If I were still speaking to you, I’d let you know. 

O your mother! Gertrude is so lyrical about my death, letting everyone know my surprising demise at the end of Act Four. She didn’t need to be so glib—no one makes it out of Act Five alive—except for Horatio, but sidekicks generally have a low mortality rate.

What’s ironic is how your mother makes it sound like my death is an accident. But two hundred years from now, John Everett Millais paints the scene accurately enough. One doesn’t just drown while reclining in a shallow, babbling brook, singing among the crow-flowers, nettles, daisies, and long purples. It was a logical end after losing you, my father, my mind, and my voice. 

What do women do when they no longer have a say in their own affairs?

Incapable of my own distress, indeed.

Also two hundred years from now, Emily Dickinson will finally write what I feel: “The heart wants what it wants, or else it does not care.” After everything I have been through in your cold creepy castle in Denmark? I simply don’t care. 

I don’t care about maintaining propriety and societal conventions any longer. My silent subjugation to my brother and father is at an end. My dating out of my social class wasn’t an issue until my family made it one. Just because my father worked for your father?
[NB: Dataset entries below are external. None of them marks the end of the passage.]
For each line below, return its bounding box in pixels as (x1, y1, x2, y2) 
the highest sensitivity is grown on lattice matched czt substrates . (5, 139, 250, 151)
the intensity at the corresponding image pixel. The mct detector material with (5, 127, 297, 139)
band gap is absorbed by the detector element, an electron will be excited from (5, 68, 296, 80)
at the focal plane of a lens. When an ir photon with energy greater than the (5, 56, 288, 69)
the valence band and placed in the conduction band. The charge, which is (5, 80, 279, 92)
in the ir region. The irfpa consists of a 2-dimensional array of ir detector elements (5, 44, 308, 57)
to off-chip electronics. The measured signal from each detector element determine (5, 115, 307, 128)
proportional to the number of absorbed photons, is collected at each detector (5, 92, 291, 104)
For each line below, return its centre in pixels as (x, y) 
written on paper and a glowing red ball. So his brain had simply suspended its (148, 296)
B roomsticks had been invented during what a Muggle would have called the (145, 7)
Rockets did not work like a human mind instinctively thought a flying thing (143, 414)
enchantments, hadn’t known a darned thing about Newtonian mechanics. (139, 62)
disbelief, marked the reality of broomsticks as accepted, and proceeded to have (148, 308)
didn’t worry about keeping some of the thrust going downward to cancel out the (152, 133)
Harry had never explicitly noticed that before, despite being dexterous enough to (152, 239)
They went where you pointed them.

Just because I’m not a pure blood noble, according to some arbitrary hereditary and patrilineal system? In about two hundred years, Friedrich Engels will have a lot to say about contemporary Marxist views on the family structure. Or stick around and watch free market capitalism burn the aristocracy to the ground. Then let’s see who’s concerned if a prince marries the help. 
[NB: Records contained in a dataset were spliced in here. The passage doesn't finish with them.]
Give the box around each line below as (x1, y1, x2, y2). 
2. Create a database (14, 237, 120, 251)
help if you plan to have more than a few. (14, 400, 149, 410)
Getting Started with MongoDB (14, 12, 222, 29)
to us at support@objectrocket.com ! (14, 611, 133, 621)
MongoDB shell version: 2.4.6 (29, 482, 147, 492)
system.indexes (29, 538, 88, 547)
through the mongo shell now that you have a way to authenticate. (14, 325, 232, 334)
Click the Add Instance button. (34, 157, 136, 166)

I don’t care about the hypocritical priest who is overly concerned about my doubtful death. Does he really want my corpse to rot in unsanctified ground until the last trumpet? Definitely what Christ would do. I laugh when the priest quibbles with my brother about my dead body being draped in virginal garlands. Of course I’m not a virgin. Did you not hear my father read your secret love letters in front of your mother, stepfather, and the whole court? No one calls his girlfriend his “soul’s idol” without good reason—and you and I had plenty of reasons. 
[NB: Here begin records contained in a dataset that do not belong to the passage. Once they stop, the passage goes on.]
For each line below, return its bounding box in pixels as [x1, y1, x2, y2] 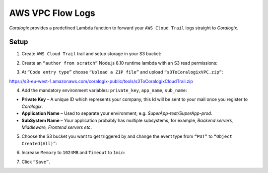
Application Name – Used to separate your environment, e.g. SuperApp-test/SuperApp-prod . [21, 110, 213, 116]
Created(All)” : [21, 140, 57, 146]
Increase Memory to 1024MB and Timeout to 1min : [21, 150, 125, 156]
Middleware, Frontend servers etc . [21, 124, 92, 130]
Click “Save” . [21, 159, 51, 165]
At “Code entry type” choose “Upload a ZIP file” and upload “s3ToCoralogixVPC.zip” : [21, 69, 223, 75]
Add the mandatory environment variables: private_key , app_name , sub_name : [21, 87, 187, 93]
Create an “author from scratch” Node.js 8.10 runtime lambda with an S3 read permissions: [21, 60, 218, 66]

I don’t care about you and my brother jumping into my open grave to stage an epic “Grief Off.” If this wasn’t the forerunner of toxic masculinity, then to quote Sonnet 116: Shakespeare has never writ, nor no man has ever loved. You and Laertes—drama queens! Laertes holds my water soaked corpse, saying 40,000 brothers couldn’t have loved me more. You vow to drink vinegar and eat a crocodile (?) to prove your love for me. If I were still alive, I would say, “Boys, I don’t think this funeral is about me anymore…”

Frankly, I’ve had enough time to reflect, and Maya Angelou is right: “When people show you who they are the first time—believe them.” In hindsight, you exhibited so many red flags that I am probably a certified vexillologist by now. Agreed, you were going through a rough patch—having your father die murdered, seeing ghosts, having your college friends spy on you for money, working out your Oedipal complex with your mom, determining if your stepfather was innocent, and, of course, losing me. 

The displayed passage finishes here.